Florida utilities eye recovery of Hurricane Irma costs
- Duke Energy Florida has filed a petition with state regulators to recover an estimated $381 million in costs associated with September's Hurricane Irma and also seeks $132 million to replenish its reserve fund for responses to named storms.
- Tampa Electric has also filed with the Florida Public Service Commission (PSC) to recover of $88 million to restore power after Hurricane Irma and several previous storms.
- The largest utility in Florida will not immediately file for recovery, however, according to Platts. Florida Power & Light said it is conducting a broad review of changes to the tax code and how they might impact storm cost recovery.

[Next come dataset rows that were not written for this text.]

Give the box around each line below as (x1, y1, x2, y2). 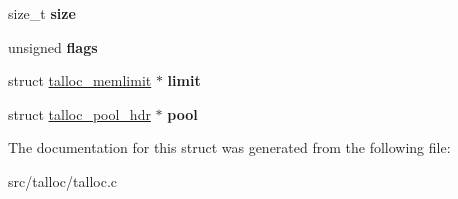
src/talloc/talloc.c (8, 170, 118, 191)
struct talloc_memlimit (8, 70, 152, 91)
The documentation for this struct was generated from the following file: (8, 137, 451, 158)
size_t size (8, 3, 76, 23)
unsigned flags (8, 36, 98, 57)
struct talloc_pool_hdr (8, 103, 151, 124)
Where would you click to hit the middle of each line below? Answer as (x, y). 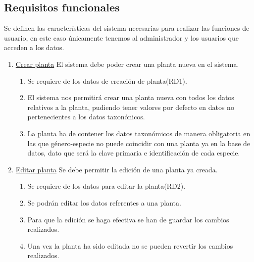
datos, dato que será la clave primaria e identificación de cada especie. (134, 153)
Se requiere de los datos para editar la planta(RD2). (106, 186)
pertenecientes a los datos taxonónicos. (86, 117)
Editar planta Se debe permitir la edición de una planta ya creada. (117, 169)
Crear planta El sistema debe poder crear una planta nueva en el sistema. (127, 64)
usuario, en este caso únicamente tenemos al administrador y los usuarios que (122, 37)
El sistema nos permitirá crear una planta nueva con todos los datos (131, 97)
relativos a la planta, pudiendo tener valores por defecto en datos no (131, 107)
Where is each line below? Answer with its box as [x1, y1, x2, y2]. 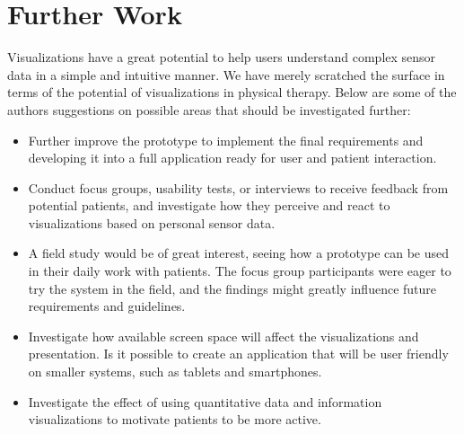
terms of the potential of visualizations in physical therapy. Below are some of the [7, 83, 457, 102]
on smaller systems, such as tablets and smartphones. [28, 362, 322, 381]
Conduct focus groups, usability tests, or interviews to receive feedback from [28, 178, 449, 197]
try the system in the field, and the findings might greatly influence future [28, 279, 437, 297]
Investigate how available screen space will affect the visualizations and [28, 326, 419, 345]
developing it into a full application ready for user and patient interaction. [28, 148, 437, 167]
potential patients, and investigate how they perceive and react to [28, 196, 390, 215]
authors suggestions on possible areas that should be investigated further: [7, 100, 411, 119]
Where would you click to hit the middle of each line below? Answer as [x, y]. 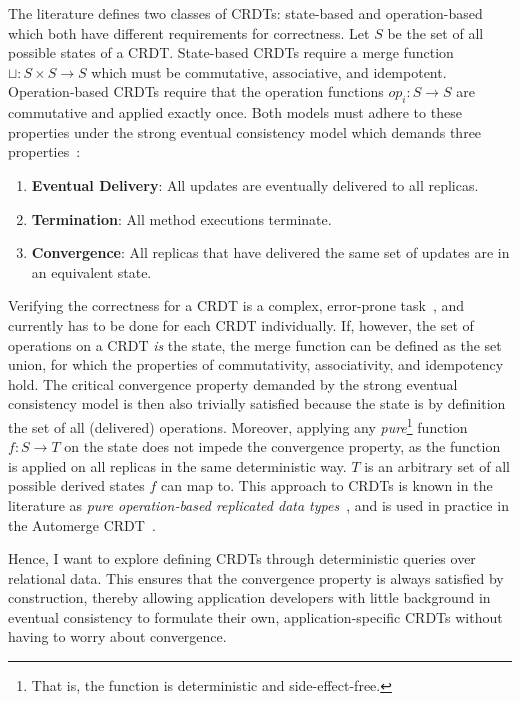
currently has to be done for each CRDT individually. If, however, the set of [241, 324]
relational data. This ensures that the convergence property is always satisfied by [256, 577]
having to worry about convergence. [117, 636]
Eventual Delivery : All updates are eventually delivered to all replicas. [255, 184]
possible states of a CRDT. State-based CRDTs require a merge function [231, 52]
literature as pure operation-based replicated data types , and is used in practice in [258, 504]
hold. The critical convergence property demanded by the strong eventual [233, 383]
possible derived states [76, 485]
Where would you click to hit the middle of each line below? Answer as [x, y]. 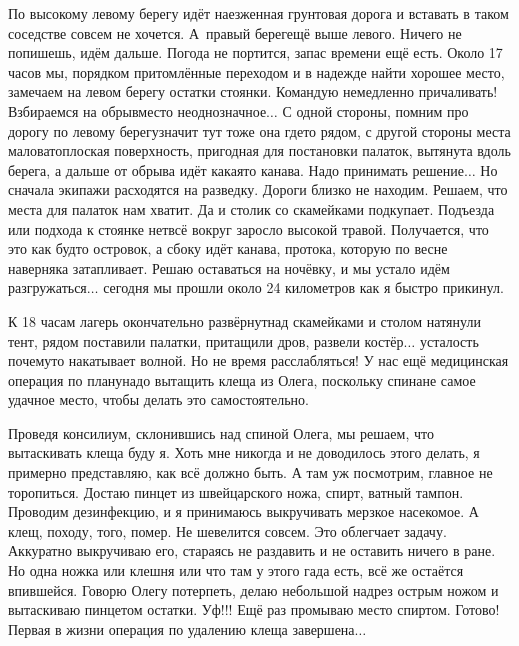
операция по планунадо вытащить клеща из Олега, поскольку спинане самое [242, 379]
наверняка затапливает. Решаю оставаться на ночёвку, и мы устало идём [229, 267]
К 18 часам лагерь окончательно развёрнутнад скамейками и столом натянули [244, 320]
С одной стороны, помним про [375, 110]
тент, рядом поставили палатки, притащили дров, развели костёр [206, 340]
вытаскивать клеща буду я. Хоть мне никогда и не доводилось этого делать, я [244, 452]
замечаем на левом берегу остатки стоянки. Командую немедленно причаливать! [253, 91]
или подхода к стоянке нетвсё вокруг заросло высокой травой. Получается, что [248, 228]

Florida utilities sped recovery times in the face of September's storms, but now utilities are looking at the costs and determining how best to be prepared for the next disruptions.
"This past hurricane season impacted Florida significantly, from damaging homes and infrastructure to affecting agriculture and tourism. Duke Energy Florida understands the impact this filing has on both our residential and business customers," Duke Energy Florida state president Harry Sideris said in a statement.
Residential customers will see an increase of $5.20 per 1,000 kWh on a typical monthly bill, assuming a three-year recovery period. Commercial and industrial customers will see an increase of approximately 2.5% to 6.6%, depending on several factors.The utility depleted $62 million that had remained in the reserve fund as part of its Hurricane Irma storm response.
The charge could become effective with the first billing cycle for March 2018, continuing through February 2021. Regulators will then schedule a hearing process in 2018 to review the final actual costs and adjust the billing rate if necessary.
Tampa Electric also filed for storm recovery with the PSC that are related to Hurricane Irma and several previous storms, including tropical storms Erika and Colin and hurricanes Hermine and Matthew. The utility is seeking about $88 million, which would add $4 to the bill of an average customer using 1,000 kWh/month. The surcharge would take effect in March and continue throughout 2018, which is when the utility says it would likely be reduced.
Platts reports FPL has made an "abrupt change of plans" and will not file for storm recovery, instead launching a broad review of new changes to the tax code and its implications on hurricane costs. The current surcharge for Hurricane Matthew will decline beginning in March, lowering average monthly bills by about $3.36/1,000 kWh.